When true effects vary across studies, the pooled estimate incorporates between-study variance:

$$\hat{\theta}_{RE} = \frac{\sum_i w_i^* \hat{\theta}_i}{\sum_i w_i^}, \quad w_i^ = \frac{1}{\text{SE}_i^2 + \hat{\tau}^2}$$

where $\hat{\tau}^2$ is the between-study variance (tau-squared). The pooled estimate under random effects provides a more generalizable result when heterogeneity is present.

Heterogeneity Assessment

Key statistics for assessing heterogeneity:

StatisticFormulaInterpretation
Q statistic$Q = \sum_i w_i(\hat{\theta}_i - \hat{\theta})^2$Test for heterogeneity
I-squared ($I^2$)$I^2 = \max(0, \frac{Q - (k-1)}{Q})$% variance due to heterogeneity
tau-squared ($\tau^2$)Between-study varianceAbsolute heterogeneity
H-squared$H^2 = Q/(k-1)$Relative excess variance

The I-squared statistic ranges from 0-100%: <25% indicates low heterogeneity, 25-75% moderate, and >75% high heterogeneity.

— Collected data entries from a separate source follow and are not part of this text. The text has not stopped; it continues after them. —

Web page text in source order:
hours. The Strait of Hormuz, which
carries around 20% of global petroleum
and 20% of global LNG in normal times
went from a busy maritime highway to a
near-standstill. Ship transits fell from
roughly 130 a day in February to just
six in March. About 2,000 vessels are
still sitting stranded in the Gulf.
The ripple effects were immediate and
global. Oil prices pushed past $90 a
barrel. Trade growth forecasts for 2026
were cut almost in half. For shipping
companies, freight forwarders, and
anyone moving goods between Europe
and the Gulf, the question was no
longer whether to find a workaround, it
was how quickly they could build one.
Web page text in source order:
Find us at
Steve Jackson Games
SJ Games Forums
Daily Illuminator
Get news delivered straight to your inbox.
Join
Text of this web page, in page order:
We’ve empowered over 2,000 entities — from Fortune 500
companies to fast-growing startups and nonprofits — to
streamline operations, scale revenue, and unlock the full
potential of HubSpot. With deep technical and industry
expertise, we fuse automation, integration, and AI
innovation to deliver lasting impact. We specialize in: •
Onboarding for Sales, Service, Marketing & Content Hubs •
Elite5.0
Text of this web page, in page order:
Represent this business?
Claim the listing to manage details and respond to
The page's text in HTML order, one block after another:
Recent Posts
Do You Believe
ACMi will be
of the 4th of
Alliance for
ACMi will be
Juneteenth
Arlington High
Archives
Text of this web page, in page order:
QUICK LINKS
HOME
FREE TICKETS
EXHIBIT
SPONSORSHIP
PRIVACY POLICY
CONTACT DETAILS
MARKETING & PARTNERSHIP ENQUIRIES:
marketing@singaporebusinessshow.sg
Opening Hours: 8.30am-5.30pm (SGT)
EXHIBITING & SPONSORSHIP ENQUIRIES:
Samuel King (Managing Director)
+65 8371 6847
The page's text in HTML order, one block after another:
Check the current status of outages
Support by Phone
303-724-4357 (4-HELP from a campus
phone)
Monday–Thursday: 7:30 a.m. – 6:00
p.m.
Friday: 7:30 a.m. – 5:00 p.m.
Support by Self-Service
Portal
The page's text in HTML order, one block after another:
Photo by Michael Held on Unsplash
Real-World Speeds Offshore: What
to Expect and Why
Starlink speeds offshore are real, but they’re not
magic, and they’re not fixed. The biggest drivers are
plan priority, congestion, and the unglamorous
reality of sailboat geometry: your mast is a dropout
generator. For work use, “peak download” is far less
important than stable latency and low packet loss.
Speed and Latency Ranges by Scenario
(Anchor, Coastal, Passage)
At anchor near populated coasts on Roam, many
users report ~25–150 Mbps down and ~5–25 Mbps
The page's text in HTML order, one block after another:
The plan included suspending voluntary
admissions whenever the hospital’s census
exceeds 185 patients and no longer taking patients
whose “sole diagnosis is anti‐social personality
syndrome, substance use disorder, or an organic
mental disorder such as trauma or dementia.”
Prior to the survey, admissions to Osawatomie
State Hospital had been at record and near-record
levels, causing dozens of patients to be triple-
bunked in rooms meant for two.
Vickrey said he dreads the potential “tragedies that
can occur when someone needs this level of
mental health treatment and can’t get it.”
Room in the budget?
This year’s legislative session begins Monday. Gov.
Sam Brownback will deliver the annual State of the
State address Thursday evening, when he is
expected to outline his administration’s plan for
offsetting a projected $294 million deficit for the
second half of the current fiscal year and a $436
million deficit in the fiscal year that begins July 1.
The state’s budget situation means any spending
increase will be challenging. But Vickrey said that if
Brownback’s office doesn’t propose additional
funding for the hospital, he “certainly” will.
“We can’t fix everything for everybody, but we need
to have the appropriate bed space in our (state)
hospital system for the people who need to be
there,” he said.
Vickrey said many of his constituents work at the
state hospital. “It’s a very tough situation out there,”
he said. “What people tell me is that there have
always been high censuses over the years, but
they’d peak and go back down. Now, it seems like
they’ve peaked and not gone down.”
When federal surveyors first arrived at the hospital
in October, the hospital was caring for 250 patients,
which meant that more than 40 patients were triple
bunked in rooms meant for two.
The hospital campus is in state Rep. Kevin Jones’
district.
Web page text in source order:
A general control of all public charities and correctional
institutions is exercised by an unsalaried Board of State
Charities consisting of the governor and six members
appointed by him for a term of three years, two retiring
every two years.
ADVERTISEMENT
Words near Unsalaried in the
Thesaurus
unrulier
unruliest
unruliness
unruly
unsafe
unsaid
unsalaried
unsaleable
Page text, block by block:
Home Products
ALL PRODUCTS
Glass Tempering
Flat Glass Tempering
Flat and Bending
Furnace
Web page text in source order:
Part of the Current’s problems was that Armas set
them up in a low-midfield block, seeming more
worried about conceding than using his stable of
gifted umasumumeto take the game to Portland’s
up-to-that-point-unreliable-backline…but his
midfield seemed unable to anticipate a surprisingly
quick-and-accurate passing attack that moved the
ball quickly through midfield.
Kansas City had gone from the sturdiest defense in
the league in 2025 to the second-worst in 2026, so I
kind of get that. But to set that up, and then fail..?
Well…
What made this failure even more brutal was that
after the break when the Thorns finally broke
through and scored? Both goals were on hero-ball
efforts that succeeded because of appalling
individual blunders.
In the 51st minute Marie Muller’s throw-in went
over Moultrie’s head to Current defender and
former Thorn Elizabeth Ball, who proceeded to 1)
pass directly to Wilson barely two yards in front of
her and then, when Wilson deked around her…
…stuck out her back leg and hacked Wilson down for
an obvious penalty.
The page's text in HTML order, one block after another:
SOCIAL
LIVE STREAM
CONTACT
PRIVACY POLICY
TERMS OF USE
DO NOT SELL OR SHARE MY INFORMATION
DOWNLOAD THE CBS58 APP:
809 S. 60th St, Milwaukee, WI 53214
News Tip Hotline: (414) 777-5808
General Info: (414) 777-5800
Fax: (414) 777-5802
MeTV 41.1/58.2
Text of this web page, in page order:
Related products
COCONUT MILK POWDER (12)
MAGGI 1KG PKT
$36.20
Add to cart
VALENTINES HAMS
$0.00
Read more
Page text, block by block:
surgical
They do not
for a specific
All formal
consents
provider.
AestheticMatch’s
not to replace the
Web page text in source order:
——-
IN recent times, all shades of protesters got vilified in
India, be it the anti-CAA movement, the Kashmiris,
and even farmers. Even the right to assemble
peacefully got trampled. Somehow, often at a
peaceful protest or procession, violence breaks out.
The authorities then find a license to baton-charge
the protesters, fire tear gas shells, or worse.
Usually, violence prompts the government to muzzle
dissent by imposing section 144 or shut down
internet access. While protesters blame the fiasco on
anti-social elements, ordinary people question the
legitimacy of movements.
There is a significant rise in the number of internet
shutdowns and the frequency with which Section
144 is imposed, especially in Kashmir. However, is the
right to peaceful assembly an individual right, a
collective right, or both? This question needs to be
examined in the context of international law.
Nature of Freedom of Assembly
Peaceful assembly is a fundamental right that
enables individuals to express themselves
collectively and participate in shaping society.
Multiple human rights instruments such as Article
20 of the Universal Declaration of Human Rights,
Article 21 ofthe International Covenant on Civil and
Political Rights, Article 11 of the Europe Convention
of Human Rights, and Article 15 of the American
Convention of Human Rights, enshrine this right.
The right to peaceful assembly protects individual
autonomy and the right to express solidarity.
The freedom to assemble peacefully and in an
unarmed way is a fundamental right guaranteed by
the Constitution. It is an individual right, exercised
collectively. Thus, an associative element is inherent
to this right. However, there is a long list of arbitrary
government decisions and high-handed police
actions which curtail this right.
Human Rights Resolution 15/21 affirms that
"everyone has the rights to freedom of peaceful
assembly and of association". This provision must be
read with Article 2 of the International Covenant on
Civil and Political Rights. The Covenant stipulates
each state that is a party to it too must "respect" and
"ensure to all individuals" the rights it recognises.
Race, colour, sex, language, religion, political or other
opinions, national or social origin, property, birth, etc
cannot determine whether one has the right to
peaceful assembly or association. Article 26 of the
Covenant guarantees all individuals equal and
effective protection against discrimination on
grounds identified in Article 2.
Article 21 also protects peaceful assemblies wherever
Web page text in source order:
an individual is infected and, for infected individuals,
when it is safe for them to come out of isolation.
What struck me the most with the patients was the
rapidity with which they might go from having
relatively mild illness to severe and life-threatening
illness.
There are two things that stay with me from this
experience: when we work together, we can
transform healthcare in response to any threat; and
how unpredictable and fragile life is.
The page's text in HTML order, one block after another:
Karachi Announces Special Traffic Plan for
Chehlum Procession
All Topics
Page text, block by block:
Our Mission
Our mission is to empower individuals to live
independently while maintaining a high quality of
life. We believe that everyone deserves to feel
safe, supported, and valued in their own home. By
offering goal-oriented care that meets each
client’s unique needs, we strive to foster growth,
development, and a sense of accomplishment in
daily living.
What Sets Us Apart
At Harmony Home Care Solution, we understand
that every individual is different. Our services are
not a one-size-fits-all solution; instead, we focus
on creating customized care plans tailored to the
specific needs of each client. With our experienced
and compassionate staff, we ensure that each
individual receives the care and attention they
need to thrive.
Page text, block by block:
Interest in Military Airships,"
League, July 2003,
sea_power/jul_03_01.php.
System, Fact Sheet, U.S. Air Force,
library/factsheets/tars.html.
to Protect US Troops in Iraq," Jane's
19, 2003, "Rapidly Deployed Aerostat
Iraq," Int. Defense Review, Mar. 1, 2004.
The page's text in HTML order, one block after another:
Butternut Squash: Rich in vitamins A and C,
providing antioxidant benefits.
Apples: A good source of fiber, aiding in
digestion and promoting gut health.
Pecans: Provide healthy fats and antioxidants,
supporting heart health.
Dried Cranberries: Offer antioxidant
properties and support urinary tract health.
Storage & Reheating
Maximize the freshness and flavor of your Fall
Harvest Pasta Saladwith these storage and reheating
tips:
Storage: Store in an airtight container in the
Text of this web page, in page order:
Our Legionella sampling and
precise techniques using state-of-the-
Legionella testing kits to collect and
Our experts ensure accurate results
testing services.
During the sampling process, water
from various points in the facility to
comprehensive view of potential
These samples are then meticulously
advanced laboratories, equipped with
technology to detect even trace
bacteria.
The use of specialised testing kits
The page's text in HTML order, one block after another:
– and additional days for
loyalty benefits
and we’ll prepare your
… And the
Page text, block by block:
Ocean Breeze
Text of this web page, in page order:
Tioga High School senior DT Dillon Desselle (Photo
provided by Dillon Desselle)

The tau-squared provides the absolute magnitude of between-study variance.

R Implementation

#' Meta-Analysis of Indirect Effects
#'
#' @param effects Vector of indirect effect estimates
#' @param se Vector of standard errors
#' @param study_names Optional study identifiers
#' @param method "FE" for fixed effects, "RE" for random effects
#' @return Meta-analysis results
meta_indirect <- function(effects, se, study_names = NULL,
                           method = c("RE", "FE")) {
  method <- match.arg(method)
  k <- length(effects)

  if (is.null(study_names)) {
    study_names <- paste0("Study ", 1:k)
  }

  # Fixed effects weights
  w_fe <- 1 / se^2

  # Q statistic
  theta_fe <- sum(w_fe * effects) / sum(w_fe)
  Q <- sum(w_fe * (effects - theta_fe)^2)
  df <- k - 1

  # Heterogeneity
  I2 <- max(0, (Q - df) / Q)

  # DerSimonian-Laird tau^2 estimate
  c <- sum(w_fe) - sum(w_fe^2) / sum(w_fe)
  tau2 <- max(0, (Q - df) / c)

  if (method == "FE") {
    weights <- w_fe
    pooled <- theta_fe
    se_pooled <- sqrt(1 / sum(w_fe))
  } else {
    # Random effects weights
    weights <- 1 / (se^2 + tau2)
    pooled <- sum(weights * effects) / sum(weights)
    se_pooled <- sqrt(1 / sum(weights))
  }

  # Confidence interval
  ci <- pooled + c(-1.96, 1.96) * se_pooled

  # Test for heterogeneity
  p_het <- 1 - pchisq(Q, df)

  list(
    pooled_effect = pooled,
    se = se_pooled,
    ci = ci,
    z = pooled / se_pooled,
    p_value = 2 * pnorm(-abs(pooled / se_pooled)),
    heterogeneity = list(
      Q = Q,
      df = df,
      p = p_het,
      I2 = I2,
      tau2 = tau2
    ),
    study_data = data.frame(
      study = study_names,
      effect = effects,
      se = se,
      weight = weights / sum(weights)
    ),
    method = method
  )
}

Multivariate Meta-Analysis

Pooling Correlated Effects

When studies report both $a$ and $b$ paths:

$$\begin{pmatrix} \hat{a} \ \hat{b} \end{pmatrix} \sim N\left(\begin{pmatrix} a \ b \end{pmatrix}, \Sigma\right)$$

Two-Stage Approach

Stage 1: Extract path coefficients from each study Stage 2: Pool using multivariate random effects

#' Multivariate Meta-Analysis of Mediation Paths
#'
#' @param a_effects Vector of a path estimates
#' @param b_effects Vector of b path estimates
#' @param a_se Standard errors for a
#' @param b_se Standard errors for b
#' @param ab_cor Correlation between a and b estimates (often assumed 0)
#' @return Multivariate meta-analysis results
multivariate_meta_mediation <- function(a_effects, b_effects,
                                         a_se, b_se, ab_cor = 0) {
  library(metafor)

  k <- length(a_effects)

  # Construct variance-covariance matrices for each study
  V_list <- lapply(1:k, function(i) {
    cov_ab <- ab_cor * a_se[i] * b_se[i]
    matrix(c(a_se[i]^2, cov_ab, cov_ab, b_se[i]^2), 2, 2)
  })

  # Stack effects
  yi <- c(rbind(a_effects, b_effects))
  vi <- unlist(lapply(V_list, as.vector))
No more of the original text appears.